Analysts have called the late-night news a surprise; McDermott’s contract doesn’t run out until 2021. He also unveiled a major restructuring plan in April and was expected to brief investors on the company’s strategy next month.

But, as he said on a conference call after the announcement, “Ten years is a long time to be CEO.”

McDermott, 58, had been with the company since 2002 when he joined as head of its North American business. At the time, he was that unit’s fourth head in three years as SAP struggled to compete with rivals like Oracle Corp., and grappled with a drop in sales of software licenses. Problems with its products were blamed for delayed shipments of Whirlpool Corp.’s appliances and even Hershey’s Halloween chocolates.
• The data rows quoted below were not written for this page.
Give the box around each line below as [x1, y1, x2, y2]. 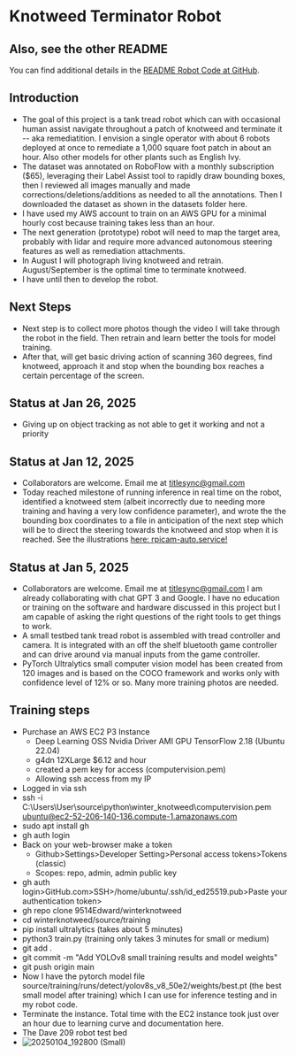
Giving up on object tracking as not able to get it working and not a [21, 419, 265, 430]
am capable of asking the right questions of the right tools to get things [21, 612, 281, 622]
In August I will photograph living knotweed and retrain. [21, 255, 224, 266]
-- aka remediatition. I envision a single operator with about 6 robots [21, 133, 270, 143]
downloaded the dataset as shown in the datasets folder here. [21, 198, 247, 209]
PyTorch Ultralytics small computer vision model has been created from [21, 658, 283, 669]
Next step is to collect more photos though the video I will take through [21, 323, 280, 334]
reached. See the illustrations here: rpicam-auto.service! [21, 534, 228, 545]

In the role, he recruited a new management team, changed the way the sales department targeted customers, and ultimately boosted sales growth. When CEO Leo Apotheker unexpectedly resigned in 2010, McDermott and product-development head Jim Snabe were picked to replace him as co-CEOs. Snabe -- currently chairman of Siemens AG -- stepped down and took a spot on the board in 2014, and McDermott became sole head of the company.

With nearly 100,000 employees and a sprawling business that generated about $27 billion in revenue last year, driving change has sometimes been controversial. Since 2011, McDermott spent $26 billion on six major cloud acquisitions, and was the main advocate for the $8 billion acquisition of Qualtrics International Inc., the company’s largest-ever deal.
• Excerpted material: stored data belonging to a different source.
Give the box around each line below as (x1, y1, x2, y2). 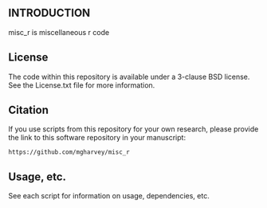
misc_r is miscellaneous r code (8, 27, 110, 37)
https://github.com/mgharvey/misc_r (8, 148, 130, 156)
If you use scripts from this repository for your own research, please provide (8, 124, 259, 134)
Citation (8, 104, 49, 117)
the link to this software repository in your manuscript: (8, 133, 186, 143)
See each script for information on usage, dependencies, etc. (8, 191, 210, 201)
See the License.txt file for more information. (8, 80, 155, 90)
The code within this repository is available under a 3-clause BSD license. (8, 72, 250, 81)
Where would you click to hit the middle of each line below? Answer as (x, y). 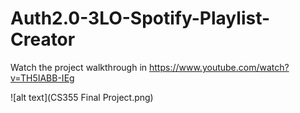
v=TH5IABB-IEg (42, 78)
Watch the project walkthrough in (79, 67)
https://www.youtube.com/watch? (219, 67)
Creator (43, 39)
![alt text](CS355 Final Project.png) (82, 97)
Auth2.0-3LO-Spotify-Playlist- (140, 18)
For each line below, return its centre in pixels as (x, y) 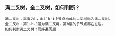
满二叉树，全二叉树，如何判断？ (43, 7)
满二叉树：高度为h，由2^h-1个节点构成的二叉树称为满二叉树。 (59, 19)
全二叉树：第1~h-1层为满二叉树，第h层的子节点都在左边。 (55, 24)
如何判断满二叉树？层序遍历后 (30, 29)
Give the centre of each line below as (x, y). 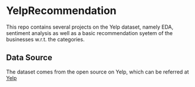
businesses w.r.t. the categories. (45, 39)
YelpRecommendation (61, 11)
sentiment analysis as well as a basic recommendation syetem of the (90, 33)
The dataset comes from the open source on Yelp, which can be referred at (98, 72)
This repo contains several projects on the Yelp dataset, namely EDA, (90, 27)
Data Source (29, 58)

Analysts criticized the purchase as too expensive. In November, Qualtrics said it expected revenue for 2018 to exceed $400 million, a figure that wouldn’t move the needle much for SAP. McDermott defended the deal, believing that combining SAP’s sales force and a trove of operational data with Qualtrics’s customer experience feedback would accelerate growth.

More recently, the company attracted the interest of activists at Elliott Management Corp., which revealed its 1.2 billion-euro ($1.3 billion) stake when SAP announced a change in strategy in April. SAP had been vague at the time, saying it planned “new initiatives to accelerate operational excellence and value creation” with a focus on “tuck-in” acquisitions.

SAP underwent a management shakeup in the weeks preceding the April announcement. The president of its cloud business, 27-year SAP veteran Robert Enslin, had announced his departure earlier that month. It was later revealed he’d left for Google. A day earlier, Chief Technology Officer Bjoern Goerke, another cloud expert based in the U.S., penned a blog post saying he was leaving the company he joined as a student in 1988. Board member Bernd Leukert, a seasoned IT executive, left SAP in February.

Personally, McDermott also had to weather a near-fatal accident in 2015 that cost him an eye when he fell down some stairs while carrying a water glass and nearly bled to death.

His replacements are a mix of old and new guard at SAP. Christian Klein, 39, spent the past 20 years at SAP, after joining as a student in 1999. Jennifer Morgan, 48, arrived in 2004 and was the first American woman on the company’s executive board. Morgan has been seen as McDermott’s protege, rising relatively quickly through the ranks, and most recently served as the president of the all-important cloud group.

Together, Klein and Morgan will have to find a way to compete with younger companies like Salesforce.com Inc. and Workday Inc. while encumbered by a traditional enterprise software business.

Cloud is the company’s clear growth engine, with revenue increasing about 32% last year to about 5 billion euros. Sales from its largest business, which helps clients set up and implement SAP’s software, grew less than 1% in 2019.

McDermott’s resignation was announced alongside better-than-expected preliminary third-quarter earnings results. New bookings for the company’s cloud products, a key metric that indicates future sales, grew 33% on a constant-currency business. That was more than double the pace set in the second quarter, when disappointed investors sent shares down as much as 10%.

“While it is a shock to see Mr. McDermott stepping down, he is clearly handing over the reins of the business from a position of strength and we are encouraged to see that his replacements are long-term members of the SAP executive team,” said Thomas Fitzgerald, fund manager at SAP shareholder Edentree Investment Management, in a note on Friday.